Ballots for the Aug. 4 primary include a proposition for a sales tax of up to two-tenths of 1% on retail sales in Sunnyside to be collected within the district for 10 years. The sales tax would pay for or finance costs of transportation improvement projects identified in the City of Sunnyside Transportation Improvement Program for 2021-26, which was passed at a public hearing July 13.

The current sales tax in Sunnyside is 8%, which includes state, county and city rates, City Manager Martin Casey said in an email. If the proposition passes, the tax would increase to 8.2%.

Voters are asked: Should this proposition be approved?

To pass, the proposition must receive a “yes” from a simple majority (50%) of eligible voters plus 1. There are 43,640 registered voters in the transportation benefit district, according to the Yakima County Elections Office. The district takes in an area slightly larger than the city of Sunnyside.

If approved, the new sales tax would generate an estimated $400,000 in annual revenue, according to a fact sheet Casey provided.

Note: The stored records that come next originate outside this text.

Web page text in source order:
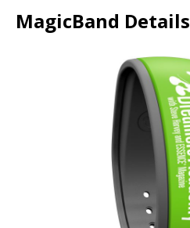
MagicBand Details
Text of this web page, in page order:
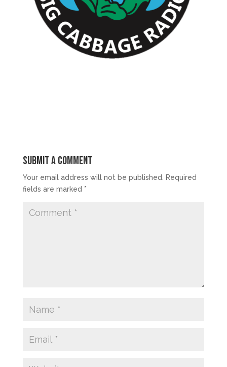
Submit a Comment
Your email address will not be published. Required
fields are marked *
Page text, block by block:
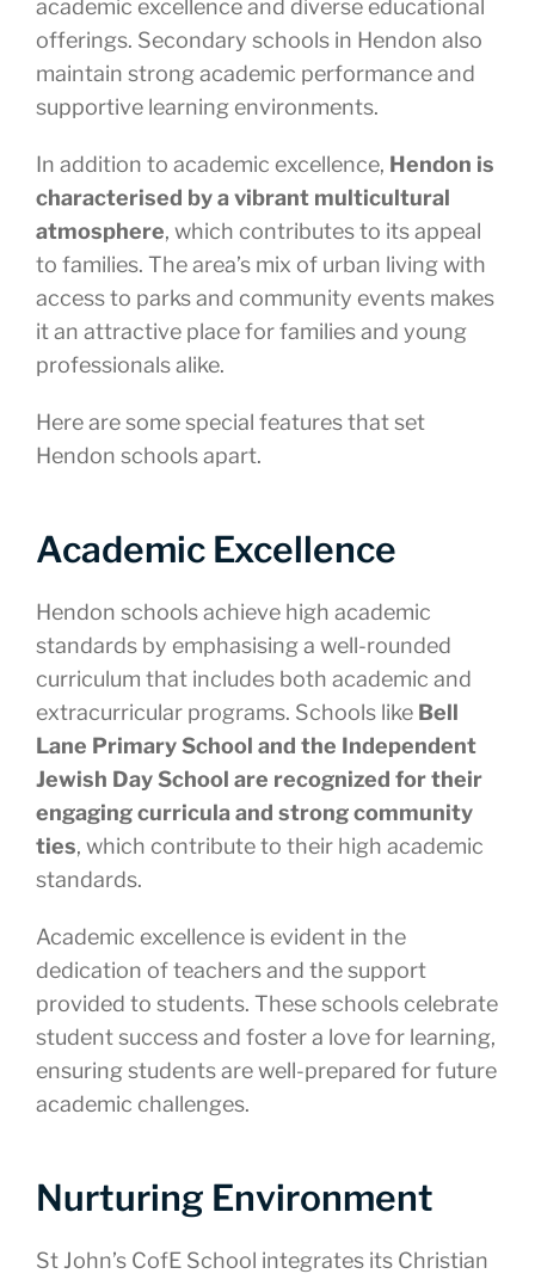
academic excellence and diverse educational
offerings. Secondary schools in Hendon also
maintain strong academic performance and
supportive learning environments.
In addition to academic excellence, Hendon is
characterised by a vibrant multicultural
atmosphere, which contributes to its appeal
to families. The area’s mix of urban living with
access to parks and community events makes
it an attractive place for families and young
professionals alike.
Here are some special features that set
Hendon schools apart.
Academic Excellence
Hendon schools achieve high academic
standards by emphasising a well-rounded
curriculum that includes both academic and
extracurricular programs. Schools like Bell
Lane Primary School and the Independent
Jewish Day School are recognized for their
engaging curricula and strong community
ties, which contribute to their high academic
standards.
Academic excellence is evident in the
dedication of teachers and the support
provided to students. These schools celebrate
student success and foster a love for learning,
ensuring students are well-prepared for future
academic challenges.
Nurturing Environment
St John’s CofE School integrates its Christian
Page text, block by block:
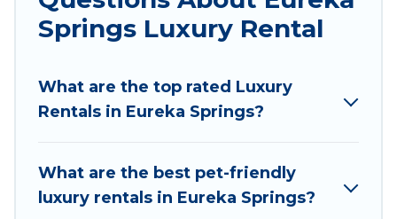
traveling with families or groups, hosting a get-
together, or a cocktail party, we have the
properties in Eureka Springs are located in the
top places and they come with luxury features
home theatres, amazing views, and plenty of
space to relax.
Springs Luxury Rental
What are the top rated Luxury
Rentals in Eureka Springs?
What are the best pet-friendly
luxury rentals in Eureka Springs?
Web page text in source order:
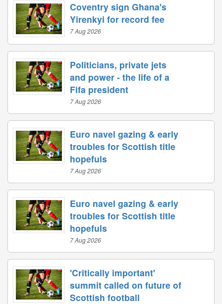
Coventry sign Ghana's
Yirenkyi for record fee
7 Aug 2026
Politicians, private jets
and power - the life of a
Fifa president
7 Aug 2026
Euro navel gazing & early
troubles for Scottish title
hopefuls
7 Aug 2026
Euro navel gazing & early
troubles for Scottish title
hopefuls
7 Aug 2026
'Critically important'
summit called on future of
Scottish football
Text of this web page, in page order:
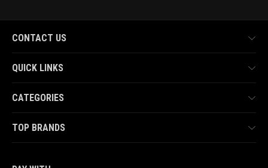
CONTACT US
QUICK LINKS
CATEGORIES
TOP BRANDS
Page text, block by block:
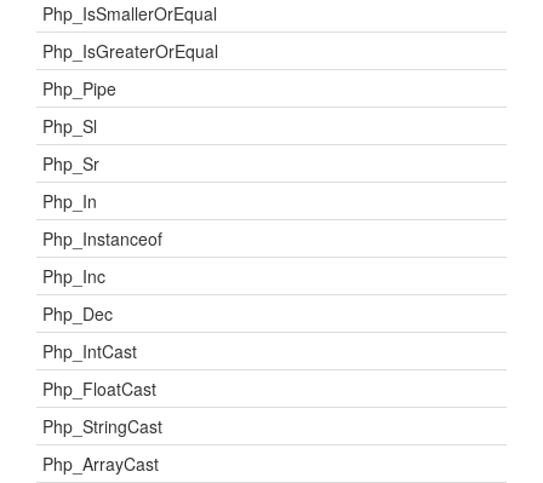
Php_IsSmallerOrEqual
Php_IsGreaterOrEqual
Php_Pipe
Php_Sl
Php_Sr
Php_In
Php_Instanceof
Php_Inc
Php_Dec
Php_IntCast
Php_FloatCast
Php_StringCast
Php_ArrayCast
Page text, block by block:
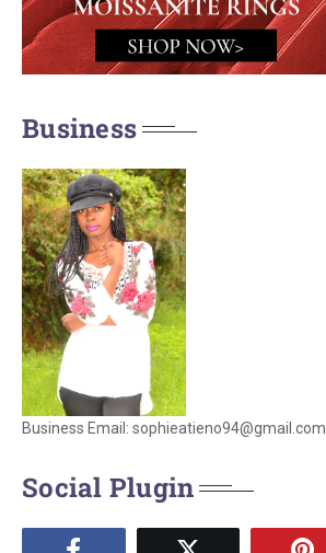
Business
Business Email: sophieatieno94@gmail.com
Social Plugin
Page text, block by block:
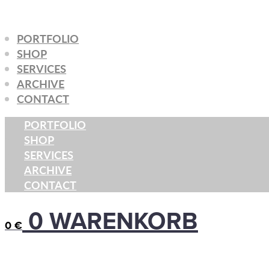
springen
PORTFOLIO
SHOP
SERVICES
ARCHIVE
CONTACT
PORTFOLIO
SHOP
SERVICES
ARCHIVE
CONTACT
0€ 0WARENKORB
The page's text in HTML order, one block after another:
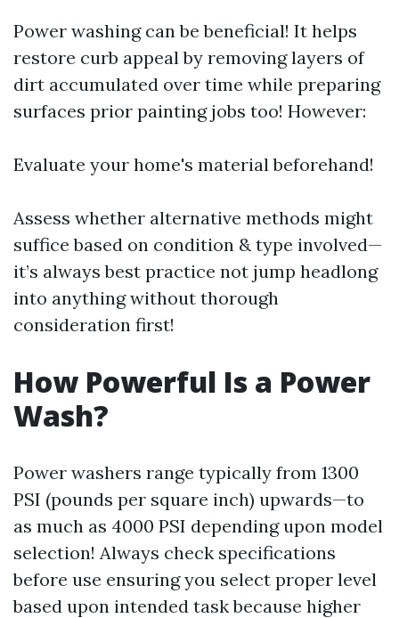
Power washing can be beneficial! It helps
restore curb appeal by removing layers of
dirt accumulated over time while preparing
surfaces prior painting jobs too! However:
Evaluate your home's material beforehand!
Assess whether alternative methods might
suffice based on condition & type involved—
it’s always best practice not jump headlong
into anything without thorough
consideration first!
How Powerful Is a Power
Wash?
Power washers range typically from 1300
PSI (pounds per square inch) upwards—to
as much as 4000 PSI depending upon model
selection! Always check specifications
before use ensuring you select proper level
based upon intended task because higher
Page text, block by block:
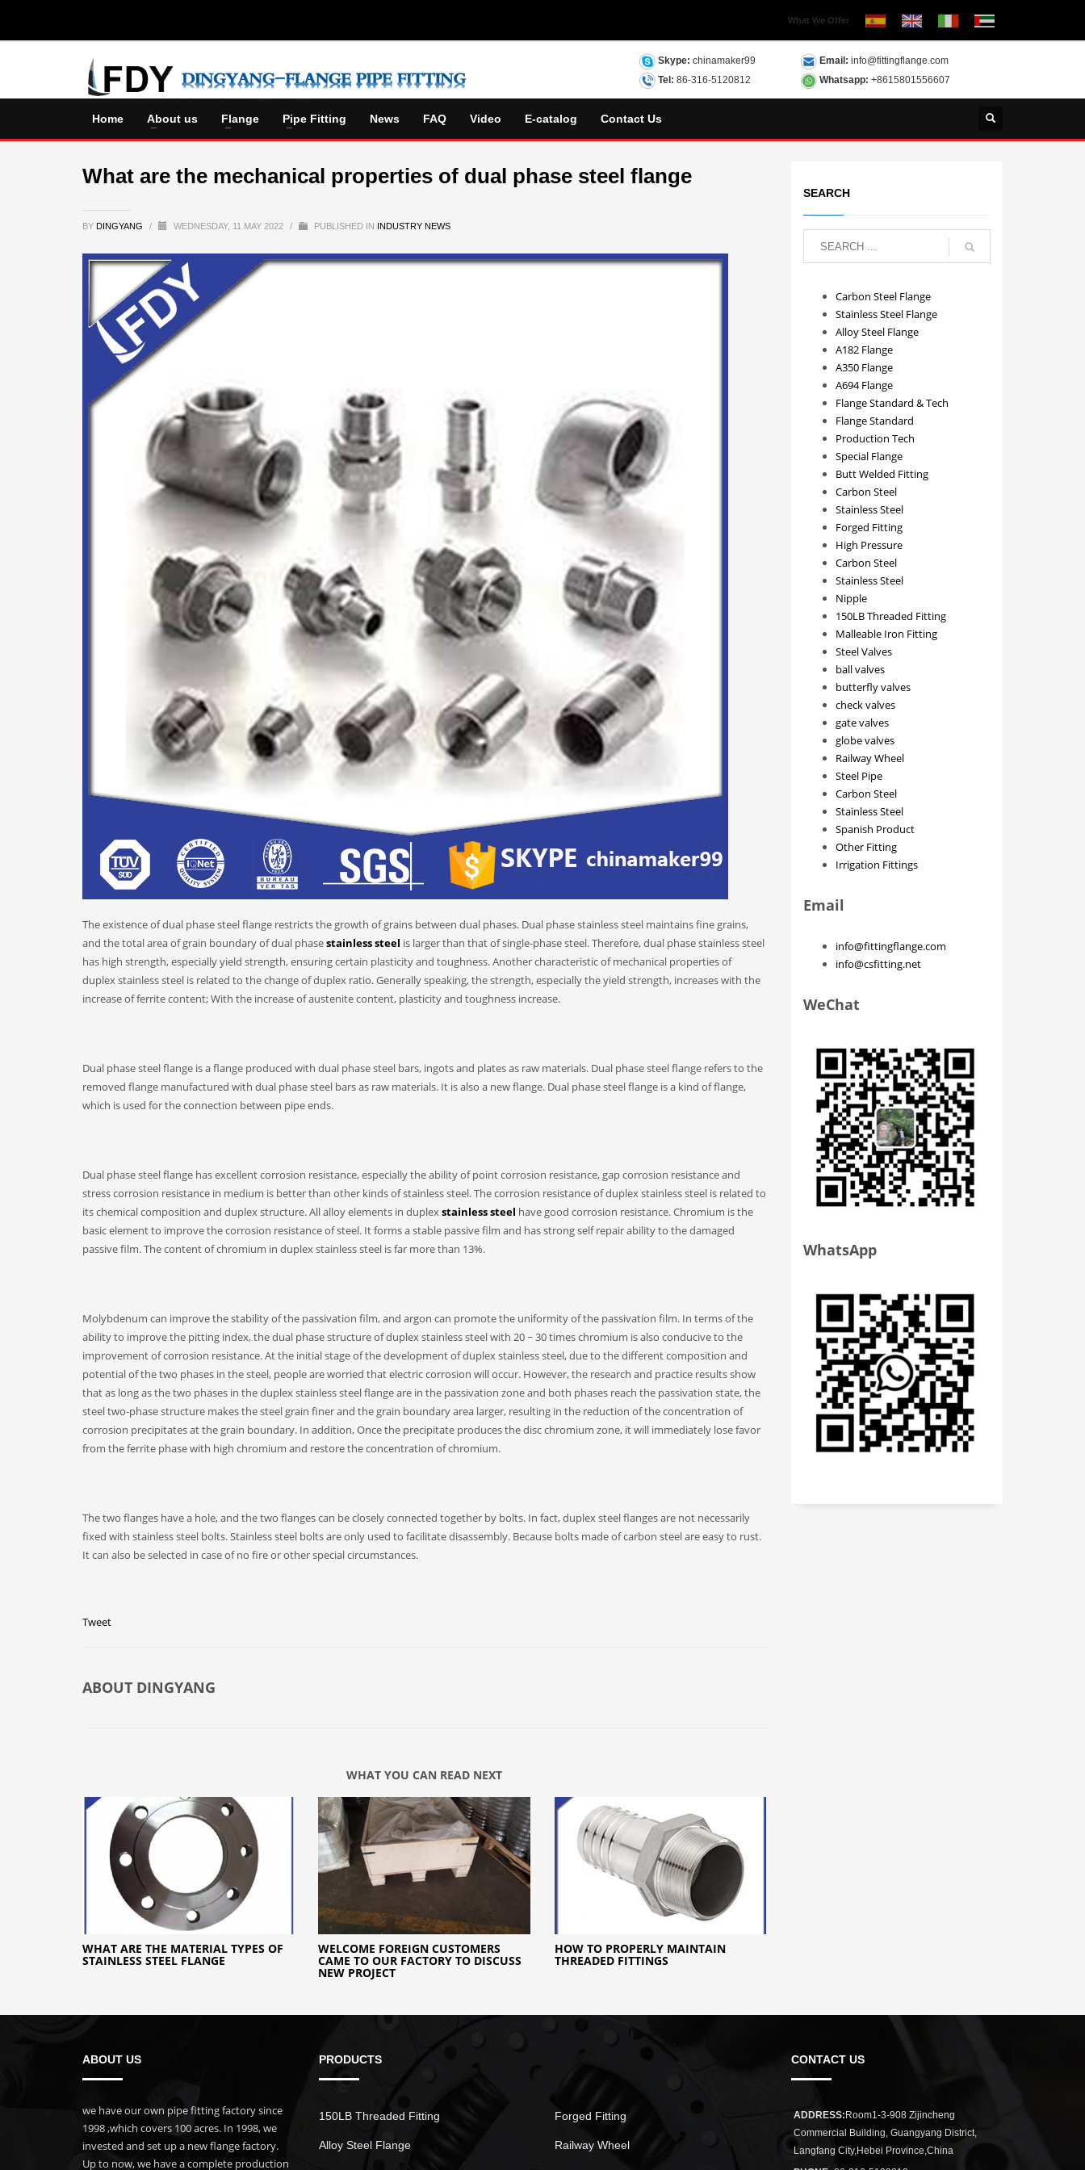
What We Offer
Skype: chinamaker99
Tel: 86-316-5120812
Email: info@fittingflange.com
Whatsapp: +8615801556607
Home About us Flange Pipe Fitting News FAQ Video E-catalog Contact Us
What are the mechanical properties of dual phase steel flange
BY DINGYANG / WEDNESDAY, 11 MAY 2022 / PUBLISHED IN INDUSTRY NEWS
The existence of dual phase steel flange restricts the growth of grains between dual phases. Dual phase stainless steel maintains fine grains,
and the total area of grain boundary of dual phasestainless steel is larger than that of single-phase steel. Therefore, dual phase stainless steel
has high strength, especially yield strength, ensuring certain plasticity and toughness. Another characteristic of mechanical properties of
duplex stainless steel is related to the change of duplex ratio. Generally speaking, the strength, especially the yield strength, increases with the
increase of ferrite content; With the increase of austenite content, plasticity and toughness increase.
Dual phase steel flange is a flange produced with dual phase steel bars, ingots and plates as raw materials. Dual phase steel flange refers to the
removed flange manufactured with dual phase steel bars as raw materials. It is also a new flange. Dual phase steel flange is a kind of flange,
which is used for the connection between pipe ends.
Dual phase steel flange has excellent corrosion resistance, especially the ability of point corrosion resistance, gap corrosion resistance and
stress corrosion resistance in medium is better than other kinds of stainless steel. The corrosion resistance of duplex stainless steel is related to
its chemical composition and duplex structure. All alloy elements in duplexstainless steel have good corrosion resistance. Chromium is the
basic element to improve the corrosion resistance of steel. It forms a stable passive film and has strong self repair ability to the damaged
passive film. The content of chromium in duplex stainless steel is far more than 13%.
Molybdenum can improve the stability of the passivation film, and argon can promote the uniformity of the passivation film. In terms of the
ability to improve the pitting index, the dual phase structure of duplex stainless steel with 20 ~ 30 times chromium is also conducive to the
improvement of corrosion resistance. At the initial stage of the development of duplex stainless steel, due to the different composition and
potential of the two phases in the steel, people are worried that electric corrosion will occur. However, the research and practice results show
that as long as the two phases in the duplex stainless steel flange are in the passivation zone and both phases reach the passivation state, the
steel two-phase structure makes the steel grain finer and the grain boundary area larger, resulting in the reduction of the concentration of
corrosion precipitates at the grain boundary. In addition, Once the precipitate produces the disc chromium zone, it will immediately lose favor
from the ferrite phase with high chromium and restore the concentration of chromium.
The two flanges have a hole, and the two flanges can be closely connected together by bolts. In fact, duplex steel flanges are not necessarily
fixed with stainless steel bolts. Stainless steel bolts are only used to facilitate disassembly. Because bolts made of carbon steel are easy to rust.
It can also be selected in case of no fire or other special circumstances.
Tweet
ABOUT DINGYANG
WHAT YOU CAN READ NEXT
WHAT ARE THE MATERIAL TYPES OF
STAINLESS STEEL FLANGE
WELCOME FOREIGN CUSTOMERS
CAME TO OUR FACTORY TO DISCUSS
NEW PROJECT
HOW TO PROPERLY MAINTAIN
THREADED FITTINGS
SEARCH
Carbon Steel Flange
Stainless Steel Flange
Alloy Steel Flange
A182 Flange
A350 Flange
A694 Flange
Flange Standard & Tech
Flange Standard
Production Tech
Special Flange
Butt Welded Fitting
Carbon Steel
Stainless Steel
Forged Fitting
High Pressure
Carbon Steel
Stainless Steel
Nipple
150LB Threaded Fitting
Malleable Iron Fitting
Steel Valves
ball valves
butterfly valves
check valves
gate valves
globe valves
Railway Wheel
Steel Pipe
Carbon Steel
Stainless Steel
Spanish Product
Other Fitting
Irrigation Fittings
Email
info@fittingflange.com
info@csfitting.net
WeChat
WhatsApp
ABOUT US
we have our own pipe fitting factory since
1998 ,which covers 100 acres. In 1998, we
invested and set up a new flange factory.
Up to now, we have a complete production
PRODUCTS
150LB Threaded Fitting
Alloy Steel Flange
Forged Fitting
Railway Wheel
CONTACT US
ADDRESS: Room1-3-908 Zijincheng
Commercial Building, Guangyang District,
Langfang City,Hebei Province,China

Passage of the proposition would provide a funding source for 10 years for local transportation.

Maintaining city streets, alleys, bridges, sidewalks and gutters so they’re safe and usable is a constant and expensive responsibility for municipal leaders, who must pick and choose among projects due to funding constraints. Transportation benefit districts offer much-needed funding opportunities for those projects.

In creating the transportation benefit district, city officials had the option of imposing an annual vehicle fee, by majority vote of its governing board, up to the amount allowed by law (currently up to $30) without a public vote. Such districts also have other revenue options subject to voter approval.

Sunnyside leaders chose a sales tax to generate revenue, rather than a car tab fee, a possibility that’s come under increased scrutiny in recent years. In November, a majority of voters approved Initiative 976, which limits license fees for vehicles to $30, except for voter-approved charges. A lawsuit halted implementation, but city officials throughout Washington have already halted or curtailed transportation projects.

In Yakima, passage of I-976 halted a $15.5 million project to refurbish North First Street.

“Council discussed the options earlier this year before placing the sales tax proposal on the ballot,” Casey said. “In their deliberations, some council members expressed that voters had made clear their views on car tab fees and favored giving voters the choice whether to raise the sales tax rate.”